5. (Optional) Imitation-Learning Example

If you have a folder of Slippi replays (.slp), launch the transformer imitation script on “Fox” matches with an 18-frame delay:

bash scripts/imitation_example.sh \
  --data-dir=/path/to/replays \
  --delay=18 \
  --batch-size=64 \
  --eval-interval=500

This runs a 3-layer transformer on GPU (if available) and logs evaluation metrics.

Next Steps

  • Generate a full dataset: use your own Slippi replays and the data-processing scripts.
  • Train from scratch or continue from checkpoints in checkpoints/.
  • Launch headless evaluation via scripts/run_dolphin.py (requires a GameCube/Wii ROM).

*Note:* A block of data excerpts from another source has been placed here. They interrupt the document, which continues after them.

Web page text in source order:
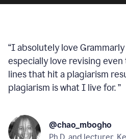
“I absolutely love
especially love revising
lines that hit a plagiarism
plagiarism is what I live for.”
@chao_mbogho
Ph.D. and lecturer,
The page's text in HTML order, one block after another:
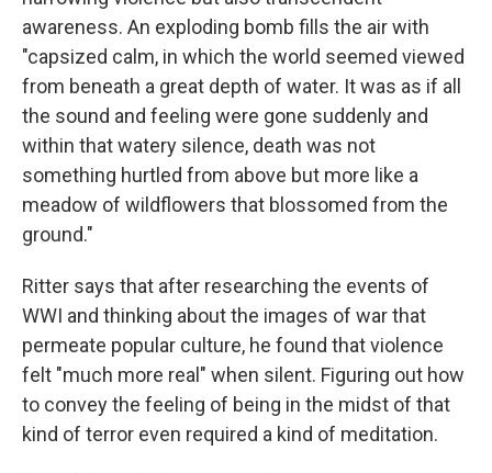
awareness. An exploding bomb fills the air with
"capsized calm, in which the world seemed viewed
from beneath a great depth of water. It was as if all
the sound and feeling were gone suddenly and
within that watery silence, death was not
something hurtled from above but more like a
meadow of wildflowers that blossomed from the
ground."
Ritter says that after researching the events of
WWI and thinking about the images of war that
permeate popular culture, he found that violence
felt "much more real" when silent. Figuring out how
to convey the feeling of being in the midst of that
kind of terror even required a kind of meditation.
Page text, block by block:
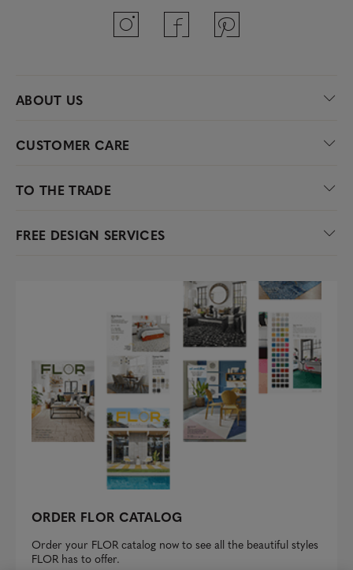
ABOUT US
CUSTOMER CARE
TO THE TRADE
FREE DESIGN SERVICES
ORDER FLOR CATALOG
Order your FLOR catalog now to see all the beautiful styles
FLOR has to offer.
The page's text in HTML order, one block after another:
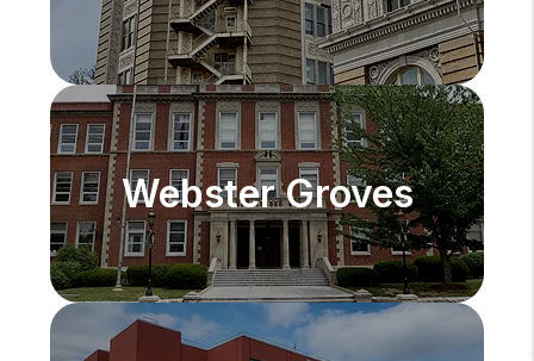
Webster Groves
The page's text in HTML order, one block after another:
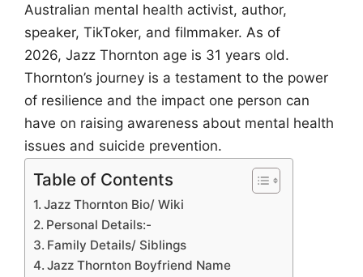
Australian mental health activist, author,
speaker, TikToker, and filmmaker. As of
2026, Jazz Thornton age is 31 years old.
Thornton’s journey is a testament to the power
of resilience and the impact one person can
have on raising awareness about mental health
issues and suicide prevention.
Table of Contents
Jazz Thornton Bio/ Wiki
Personal Details:-
Family Details/ Siblings
Jazz Thornton Boyfriend Name
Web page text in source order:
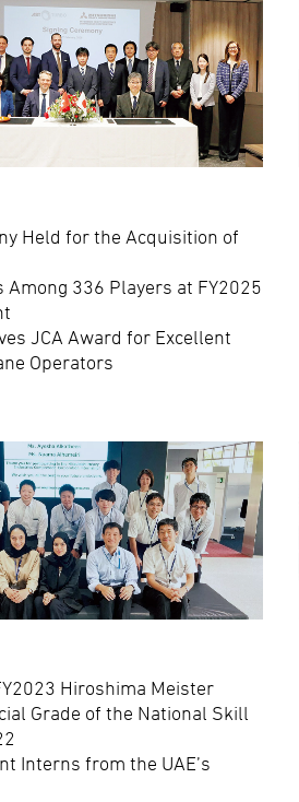
Held for the Acquisition of
Among 336 Players at FY2025
JCA Award for Excellent
Operators
Hiroshima Meister
Grade of the National Skill
Interns from the UAE’s

Data Pipeline & Dataset Creation

This section outlines the end-to-end flow that transforms raw Slippi replay archives (.zip, .7z) into a filtered, model-ready dataset serialized as Parquet files.

1. Parsing Raw Replay Archives

Use slippi_db.parse_local.run_parsing() to extract and parse all .slp files from archive folders into per-replay pickles.

Key Function

run_parsing(
    input_dir: str,           # Directory containing .zip/.7z archives or loose .slp files
    output_dir: str,          # Directory to write parsed subfolders per replay
    num_workers: int = 1,     # Parallel extraction workers
    in_memory: bool = False,  # Extract archives in memory instead of to disk
    overwrite: bool = False   # Re-parse even if output exists
)

Example

from slippi_db.parse_local import run_parsing

# Parse all archives under ./raw_replays into ./parsed_replays using 4 workers
run_parsing(
    input_dir="data/raw_replays",
    output_dir="data/parsed_replays",
    num_workers=4,
    in_memory=True,
    overwrite=False
)

After running, each replay folder (<replay_hash>) contains:

  • metadata.pickle (dict from preprocessing)
  • game_frames.pickle (PyArrow StructArray of frames)

2. Filtering & Metadata Extraction

Filter parsed replays to 1v1 human matches that meet training criteria.

Metadata Functions

from slippi_db.preprocessing import (
    get_metadata_safe,       # Returns metadata dict or tags failure
    is_training_replay,      # (bool, reason) on filtered criteria
)

Example

from slippi_db.preprocessing import get_metadata_safe, is_training_replay
import os

def filter_parsed_replays(parsed_dir):
    valid = []
    for replay_id in os.listdir(parsed_dir):
        meta = get_metadata_safe(f"{parsed_dir}/{replay_id}/metadata.pickle")
        ok, reason = is_training_replay(meta)
        if ok:
            valid.append(replay_id)
        else:
            print(f"Skipped {replay_id}: {reason}")
    return valid

valid_ids = filter_parsed_replays("data/parsed_replays")
print(f"{len(valid_ids)} replays passed filters")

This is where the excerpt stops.